Title: Re: Can't update openssl-perl
Post by: guest22 on August 15, 2014, 02:15:21 PM
Not really a solution to your problem, but you can install the rest of the updates for now by issueing:

yum update --exclude=*openssl*

HTH
guest
Title: Re: Can't update openssl-perl
Post by: DanB35 on August 18, 2014, 04:42:14 PM
I've opened Bug 8530 (http://bugs.contribs.org/show_bug.cgi?id=8530) on this issue.  The appropriate version of openssl appears to be in the repo, but yum doesn't appear to see it for some reason.
Title: Re: Can't update openssl-perl
Post by: Xavier.A on August 18, 2014, 11:12:56 PM
hi DanB35,

I met this issue in the past for libvirt, i solved it by playing with yum options :

yum install --disablerepo=* --enablerepo=base,updates libvirt

Now, I'm not mixing Koozali SME and Centos updated RPM !

From my point of view, for the moment users/developpers should install only CentOS updates on SME9/Centos6 server.

Regards
Title: Re: Can't update openssl-perl
Post by: janet on August 19, 2014, 02:46:14 AM
Xavier.A & other readers

Please see the bug report comment 9
http://bugs.contribs.org/show_bug.cgi?id=8530#c9
the repo info was set incorrectly, blocking the update of openssl

I am not so sure Xavier that what you have done is the right (best) approach.
Title: Re: Can't update openssl-perl
Post by: DanB35 on August 19, 2014, 01:26:41 PM
Yes, both the updates repo and the base repo were set to exclude openssl.  I can't imagine why, but I don't suppose "why" is really that important.  Changed the configuration on both of them to remove that exclusion, rebuilt the config file, and now the update works properly.
Title: Re: Can't update openssl-perl
Post by: guest22 on August 19, 2014, 03:22:17 PM
Could it be it was a "left over and forgotten action" due the heartbleed issue at that time?
Title: Re: Can't update openssl-perl
Post by: CharlieBrady on August 19, 2014, 05:42:56 PM
Dan, please edit the Subject of the first message in the thread to include [SOLVED].
Title: Re: Can't update openssl-perl
Post by: CharlieBrady on August 19, 2014, 05:49:05 PM
Could it be it was a "left over and forgotten action" due the heartbleed issue at that time?

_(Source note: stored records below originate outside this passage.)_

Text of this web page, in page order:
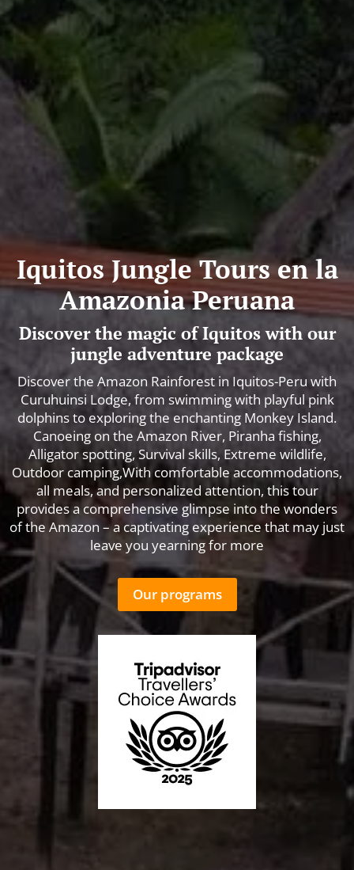
Iquitos Jungle Tours en la
Amazonia Peruana
Discover the magic of Iquitos with our
jungle adventure package
Discover the Amazon Rainforest in Iquitos-Peru with
Curuhuinsi Lodge, from swimming with playful pink
dolphins to exploring the enchanting Monkey Island.
Canoeing on the Amazon River, Piranha fishing,
Alligator spotting, Survival skills, Extreme wildlife,
Outdoor camping,With comfortable accommodations,
all meals, and personalized attention, this tour
provides a comprehensive glimpse into the wonders
of the Amazon – a captivating experience that may just
leave you yearning for more
Our programs

Not likely, as SME server wan't affected by heartbleed, and excluding openssl updates would be a very strange way of alleviating a heartbleed problem.

The problem may be a legacy of this:

http://bugs.contribs.org/show_bug.cgi?id=8208#c13
Title: Re: [SOLVED] Can't update openssl-perl
Post by: DanB35 on August 20, 2014, 09:29:52 PM
If this exclusion results from a change made in a previous version of the smeserver-support RPM, is it still correct to mark the bug report as RESOLVED/NOTABUG?
Title: Re: [SOLVED] Can't update openssl-perl
Post by: CharlieBrady on August 20, 2014, 10:40:27 PM
If this exclusion results from a change made in a previous version of the smeserver-support RPM, is it still correct to mark the bug report as RESOLVED/NOTABUG?

If you think it might be, re-open the bug, and re-start the discussion there.